Esposados, subieron al pibe B (menor de edad) y a su compañero a uno de los patrulleros. Arrancaron con ellos en el asiento trasero hacia la comisaría a unas pocas cuadras. No prendieron la sirena.
Un policía con unas planillas en la mano, aun en la esquina de San José, le dijo a otro: “Vos fuiste el lesionado”. La lesión, un cajón de cartón que habría golpeado su pierna en pleno tumulto.
La zona fue recuperando su neurosis habitual. Solo algún que otro masticaba bronca por lo que se vio un rato antes, testigos de una violencia de época contra los desclasados: policías maltratando pobres.
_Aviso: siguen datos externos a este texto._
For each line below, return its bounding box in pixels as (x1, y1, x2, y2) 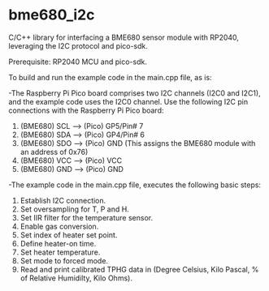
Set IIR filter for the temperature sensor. (20, 212, 154, 222)
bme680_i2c (8, 6, 95, 24)
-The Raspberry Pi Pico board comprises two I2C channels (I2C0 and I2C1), (8, 88, 262, 98)
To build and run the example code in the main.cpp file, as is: (8, 72, 213, 82)
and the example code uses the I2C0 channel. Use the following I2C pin (8, 96, 249, 106)
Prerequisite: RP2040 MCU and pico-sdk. (8, 57, 148, 66)
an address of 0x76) (20, 147, 89, 156)
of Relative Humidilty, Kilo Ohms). (20, 273, 132, 283)
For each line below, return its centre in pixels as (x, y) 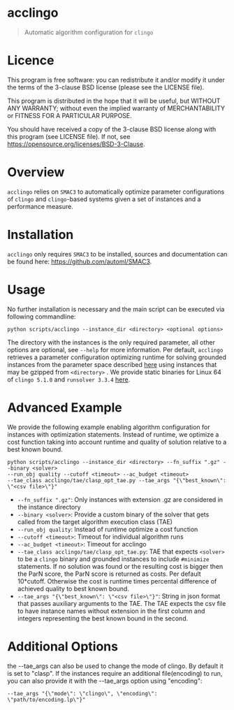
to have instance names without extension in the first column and (111, 611)
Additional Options (63, 646)
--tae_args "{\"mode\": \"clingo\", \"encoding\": (82, 693)
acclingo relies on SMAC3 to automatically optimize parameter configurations (116, 191)
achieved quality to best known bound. (73, 588)
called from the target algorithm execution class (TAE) (95, 521)
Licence (31, 60)
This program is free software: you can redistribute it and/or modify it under (116, 80)
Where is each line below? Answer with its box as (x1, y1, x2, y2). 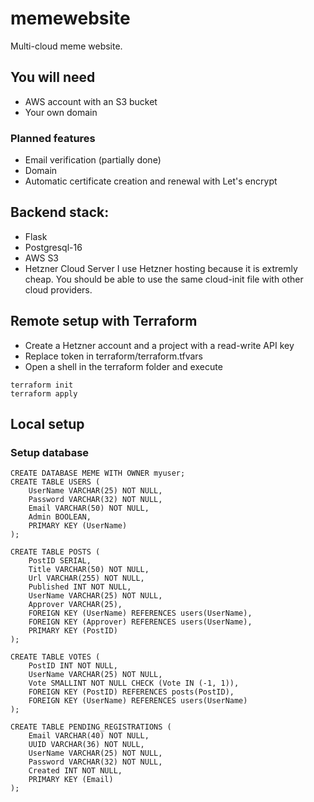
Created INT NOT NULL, (28, 766, 123, 776)
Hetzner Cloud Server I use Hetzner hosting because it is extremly (24, 262, 298, 274)
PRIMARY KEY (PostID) (28, 626, 118, 636)
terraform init (10, 380, 74, 390)
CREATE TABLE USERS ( (10, 477, 101, 487)
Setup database (10, 445, 90, 459)
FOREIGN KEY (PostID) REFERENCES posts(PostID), (28, 687, 235, 697)
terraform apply (10, 388, 78, 399)
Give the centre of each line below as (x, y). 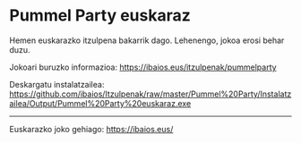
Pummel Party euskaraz (100, 16)
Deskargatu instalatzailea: (57, 84)
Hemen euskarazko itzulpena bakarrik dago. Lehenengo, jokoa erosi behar (147, 40)
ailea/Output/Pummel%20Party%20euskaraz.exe (100, 103)
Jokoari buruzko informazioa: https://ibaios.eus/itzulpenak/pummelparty (143, 67)
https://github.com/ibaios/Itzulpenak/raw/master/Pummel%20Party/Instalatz (150, 94)
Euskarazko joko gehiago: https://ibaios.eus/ (91, 129)
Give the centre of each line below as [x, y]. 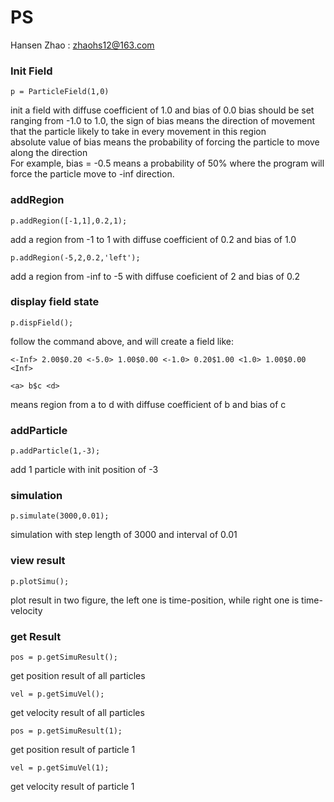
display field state [55, 302]
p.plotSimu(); [40, 581]
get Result [36, 636]
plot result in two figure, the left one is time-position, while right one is [155, 600]
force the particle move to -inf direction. [92, 174]
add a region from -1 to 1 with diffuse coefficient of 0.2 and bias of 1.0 [153, 239]
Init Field [31, 71]
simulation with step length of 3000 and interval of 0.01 [124, 535]
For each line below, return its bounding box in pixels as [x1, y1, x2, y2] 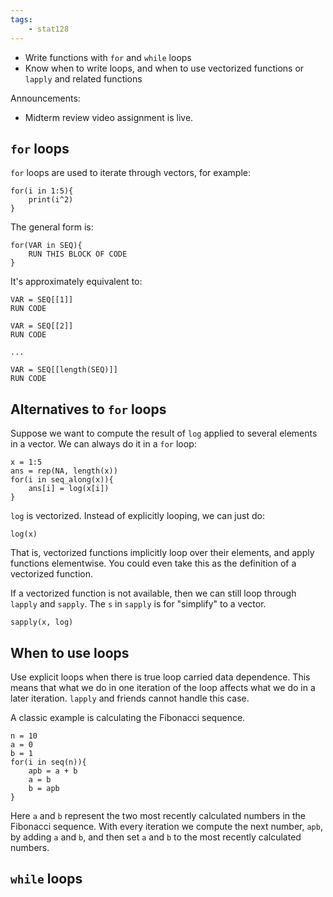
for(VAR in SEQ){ [10, 241, 83, 251]
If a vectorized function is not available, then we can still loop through [10, 587, 297, 600]
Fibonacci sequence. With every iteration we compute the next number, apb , [10, 820, 323, 832]
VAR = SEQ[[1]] [10, 295, 74, 305]
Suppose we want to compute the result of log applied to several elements [10, 427, 318, 440]
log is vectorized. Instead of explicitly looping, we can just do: [10, 510, 265, 522]
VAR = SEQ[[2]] [10, 321, 74, 331]
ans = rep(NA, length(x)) [10, 466, 118, 476]
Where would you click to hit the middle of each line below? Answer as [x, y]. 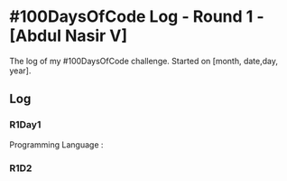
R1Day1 [25, 125]
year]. [20, 71]
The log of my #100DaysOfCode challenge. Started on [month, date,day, [143, 61]
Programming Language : [56, 144]
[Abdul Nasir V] [69, 36]
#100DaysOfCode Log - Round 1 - [137, 17]
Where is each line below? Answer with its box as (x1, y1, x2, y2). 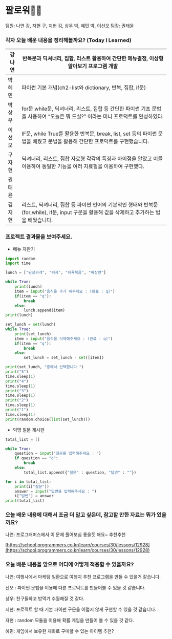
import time (5, 261, 31, 266)
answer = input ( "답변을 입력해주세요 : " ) (14, 488, 97, 494)
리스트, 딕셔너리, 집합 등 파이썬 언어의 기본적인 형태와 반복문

Un par del horas después el pibe B se rencontraba con su mochila azul desvencijada. Algo de ropa, el dinero que había recaudado hasta el momento en que la policía de Jorge Macri decidió joderle el día, unos billetes que distaban bastante de los 300 mil invertidos para salir a ganarse el mango, una tarjeta Sube, y no mucho más había en la mochila. El pibe B golpeó la puerta de la mujer que al menos evitó que regresase sin nada, esa noche, al Oeste.
-¿Querés un vaso de agua?
-No, gracias
-¿Qué pasó?
– Me conocen, sí siempre ando vendiendo por acá
-¿Y qué pasó hoy?
-Ya nos venían echando de otros lados, de Moreno y Entre Ríos, después de la calle Alsina. Y nos vinimos para acá. Pero esta vez nos sacaron todo, por eso se pudrió. El mismo que vino a sacarnos, me conoce, sabe que tengo un hijo, que laburo, si otras veces me sacó parte de la mercadería, pero siempre me dejaba algo y me decía que era por mi hijo…
-¿Esa mercadería que perdiste la pagaste vos?
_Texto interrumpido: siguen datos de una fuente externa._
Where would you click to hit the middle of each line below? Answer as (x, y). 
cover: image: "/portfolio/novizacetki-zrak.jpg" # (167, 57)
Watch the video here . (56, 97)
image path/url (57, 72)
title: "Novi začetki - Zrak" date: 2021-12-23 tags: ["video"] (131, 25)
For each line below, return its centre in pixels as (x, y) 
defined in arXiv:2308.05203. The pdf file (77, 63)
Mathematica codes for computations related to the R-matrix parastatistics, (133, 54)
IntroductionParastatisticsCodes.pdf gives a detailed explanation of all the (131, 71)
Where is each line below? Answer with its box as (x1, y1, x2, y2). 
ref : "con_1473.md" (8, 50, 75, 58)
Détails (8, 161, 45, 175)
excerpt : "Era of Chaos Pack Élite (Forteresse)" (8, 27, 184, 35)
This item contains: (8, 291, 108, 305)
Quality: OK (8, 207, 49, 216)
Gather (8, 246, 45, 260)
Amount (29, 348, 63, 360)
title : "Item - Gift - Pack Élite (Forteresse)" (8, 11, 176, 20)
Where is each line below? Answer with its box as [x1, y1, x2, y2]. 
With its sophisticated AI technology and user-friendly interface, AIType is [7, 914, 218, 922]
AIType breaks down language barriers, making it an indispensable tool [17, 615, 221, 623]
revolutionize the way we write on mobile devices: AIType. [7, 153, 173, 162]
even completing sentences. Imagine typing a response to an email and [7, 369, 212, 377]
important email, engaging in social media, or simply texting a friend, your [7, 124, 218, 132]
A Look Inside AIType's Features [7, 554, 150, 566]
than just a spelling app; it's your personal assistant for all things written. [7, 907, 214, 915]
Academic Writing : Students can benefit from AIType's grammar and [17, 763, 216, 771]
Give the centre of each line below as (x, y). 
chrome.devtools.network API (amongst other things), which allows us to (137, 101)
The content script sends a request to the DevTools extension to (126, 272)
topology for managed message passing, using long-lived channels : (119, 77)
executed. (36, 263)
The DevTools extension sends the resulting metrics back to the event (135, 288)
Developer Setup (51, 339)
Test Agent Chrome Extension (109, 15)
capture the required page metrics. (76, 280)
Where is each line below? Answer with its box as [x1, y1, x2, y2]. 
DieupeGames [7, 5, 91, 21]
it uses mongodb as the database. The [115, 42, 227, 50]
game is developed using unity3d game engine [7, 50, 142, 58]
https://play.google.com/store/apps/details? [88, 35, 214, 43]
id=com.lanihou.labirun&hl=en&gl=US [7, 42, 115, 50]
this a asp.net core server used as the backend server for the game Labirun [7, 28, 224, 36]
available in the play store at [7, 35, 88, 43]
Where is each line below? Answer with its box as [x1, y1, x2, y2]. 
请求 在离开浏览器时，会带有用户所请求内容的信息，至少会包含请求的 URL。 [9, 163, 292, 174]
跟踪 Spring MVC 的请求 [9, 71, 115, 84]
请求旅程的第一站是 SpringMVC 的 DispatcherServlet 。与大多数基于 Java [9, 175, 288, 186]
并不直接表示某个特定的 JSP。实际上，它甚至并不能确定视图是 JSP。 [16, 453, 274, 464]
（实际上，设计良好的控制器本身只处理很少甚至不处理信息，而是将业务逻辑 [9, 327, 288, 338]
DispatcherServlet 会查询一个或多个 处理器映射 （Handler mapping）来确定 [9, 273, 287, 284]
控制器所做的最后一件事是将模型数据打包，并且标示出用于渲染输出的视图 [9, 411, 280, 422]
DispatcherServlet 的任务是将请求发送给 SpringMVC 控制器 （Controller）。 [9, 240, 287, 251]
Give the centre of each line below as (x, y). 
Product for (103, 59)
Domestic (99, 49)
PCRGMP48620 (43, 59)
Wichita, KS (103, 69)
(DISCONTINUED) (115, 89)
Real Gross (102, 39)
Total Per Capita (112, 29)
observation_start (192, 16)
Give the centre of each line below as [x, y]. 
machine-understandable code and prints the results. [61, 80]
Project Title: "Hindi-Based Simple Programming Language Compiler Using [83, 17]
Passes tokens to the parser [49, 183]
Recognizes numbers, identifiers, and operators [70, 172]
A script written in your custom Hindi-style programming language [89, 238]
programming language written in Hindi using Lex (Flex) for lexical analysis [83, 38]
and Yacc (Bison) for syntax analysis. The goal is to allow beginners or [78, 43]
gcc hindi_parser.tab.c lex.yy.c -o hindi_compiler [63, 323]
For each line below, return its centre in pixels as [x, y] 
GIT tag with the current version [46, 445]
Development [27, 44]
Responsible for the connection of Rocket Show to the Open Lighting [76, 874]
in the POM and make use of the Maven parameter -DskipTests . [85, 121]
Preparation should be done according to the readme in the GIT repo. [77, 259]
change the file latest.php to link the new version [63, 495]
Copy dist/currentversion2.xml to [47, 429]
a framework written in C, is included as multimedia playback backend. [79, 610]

-Sí, claro, como 300 lucas pagué.
-¿Cuántos años tenés?
-17
-Por eso ya te largaron.
-Sí, al otro todavía no.
-¿Es la primera vez que te llevan?
-No, la otra vez me tuvo que sacar mi hermana. Mi mamá está fallecida, y no tengo papá…
-¿Tenés un hijo?
-Sí, tiene dos años y medio. Tiene mi apellido
-¿Cómo se llama?
Dice nombres y apellido de su hijo. Es la primera vez que el pibe B sonríe. La única. Y fue un instante. Agradece, saluda y se va.
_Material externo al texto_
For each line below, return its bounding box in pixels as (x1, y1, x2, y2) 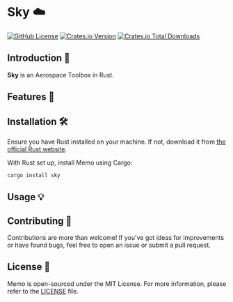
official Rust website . (7, 144, 67, 153)
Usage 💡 (7, 191, 45, 203)
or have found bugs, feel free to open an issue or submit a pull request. (7, 241, 211, 250)
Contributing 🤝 (7, 215, 72, 227)
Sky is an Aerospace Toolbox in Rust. (7, 70, 115, 79)
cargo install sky (7, 172, 61, 179)
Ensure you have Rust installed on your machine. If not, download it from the (7, 137, 226, 146)
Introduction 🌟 (7, 52, 71, 64)
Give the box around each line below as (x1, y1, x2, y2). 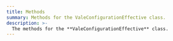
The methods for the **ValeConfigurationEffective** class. (12, 25, 169, 32)
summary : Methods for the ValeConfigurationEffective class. (6, 14, 166, 20)
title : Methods (6, 8, 45, 15)
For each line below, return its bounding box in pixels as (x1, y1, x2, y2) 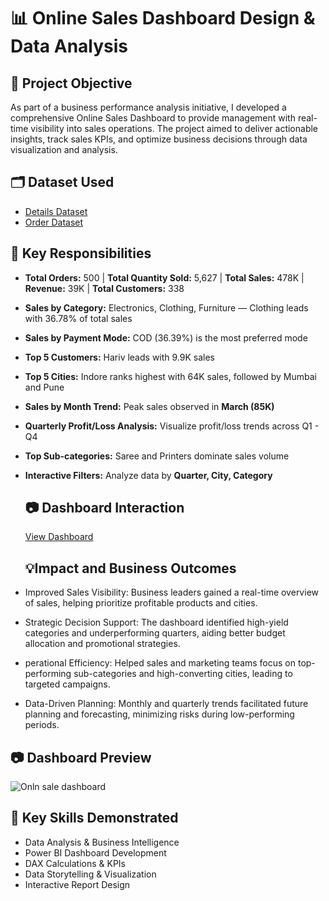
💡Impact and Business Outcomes (24, 560, 237, 577)
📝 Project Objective (10, 75, 133, 92)
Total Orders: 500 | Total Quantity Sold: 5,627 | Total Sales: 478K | (24, 271, 305, 284)
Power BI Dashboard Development (24, 846, 167, 859)
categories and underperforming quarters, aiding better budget (24, 627, 286, 639)
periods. (24, 719, 60, 731)
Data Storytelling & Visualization (24, 868, 157, 880)
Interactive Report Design (24, 878, 131, 890)
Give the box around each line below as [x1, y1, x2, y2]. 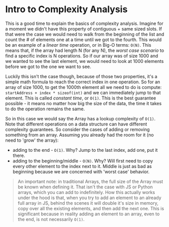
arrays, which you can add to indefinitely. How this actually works [17, 189, 155, 195]
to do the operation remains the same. [5, 106, 85, 112]
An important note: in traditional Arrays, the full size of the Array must [17, 178, 163, 184]
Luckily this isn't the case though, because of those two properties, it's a [5, 73, 157, 79]
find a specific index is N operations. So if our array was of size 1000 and [5, 52, 158, 59]
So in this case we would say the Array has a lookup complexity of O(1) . [5, 115, 156, 121]
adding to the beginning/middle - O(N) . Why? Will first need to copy [12, 157, 153, 164]
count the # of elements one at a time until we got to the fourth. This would [5, 37, 162, 43]
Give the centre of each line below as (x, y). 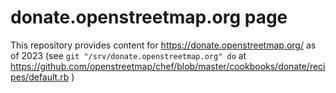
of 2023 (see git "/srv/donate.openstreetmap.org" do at (128, 55)
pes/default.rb (40, 77)
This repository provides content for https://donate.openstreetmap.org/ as (163, 45)
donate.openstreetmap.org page (149, 17)
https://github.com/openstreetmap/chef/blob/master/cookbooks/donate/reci (168, 66)
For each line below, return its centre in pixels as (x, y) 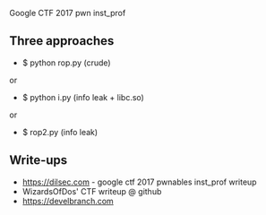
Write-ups (39, 160)
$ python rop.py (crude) (66, 63)
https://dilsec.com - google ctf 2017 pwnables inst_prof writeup (139, 182)
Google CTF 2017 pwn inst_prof (68, 13)
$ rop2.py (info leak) (60, 132)
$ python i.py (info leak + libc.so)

Esperará a su compañero en la misma esquina en que los esposaron. A pocas cuadras de donde la misma policía reprime cada miércoles a jubilados y jubiladas. Es un montaje represivo desplegado en la ciudad, panóptico policíaco en la metrópolis más rica y desigual del país, donde la exclusión habita a la intemperie, cuerpos a los que maltrata la indigencia, y destrata y golpea la misma policía de Jorge Macri que reprime cada miércoles a jubilados y jubiladas. La que teme la reacción de vecinos y transeúntes. La que esposó al pibe B que tiene 17 y a su compañero, unos pocos años mayor que él, al que esperará hasta que lo larguen de la seccional, en esa esquina céntrica, sucia, de paltas pisoteadas, al caer el sol de ese viernes en que le tocó perder. Llegará en un rato. Luego emprenderá el regreso a Merlo, en tren Sarmiento desde Once. Será sin las cajas para seguir vendiendo al día siguiente.
Deberá arrancar de cero. O menos diez.
Otra vez.
La paciencia no es infinita. La mecha se acorta.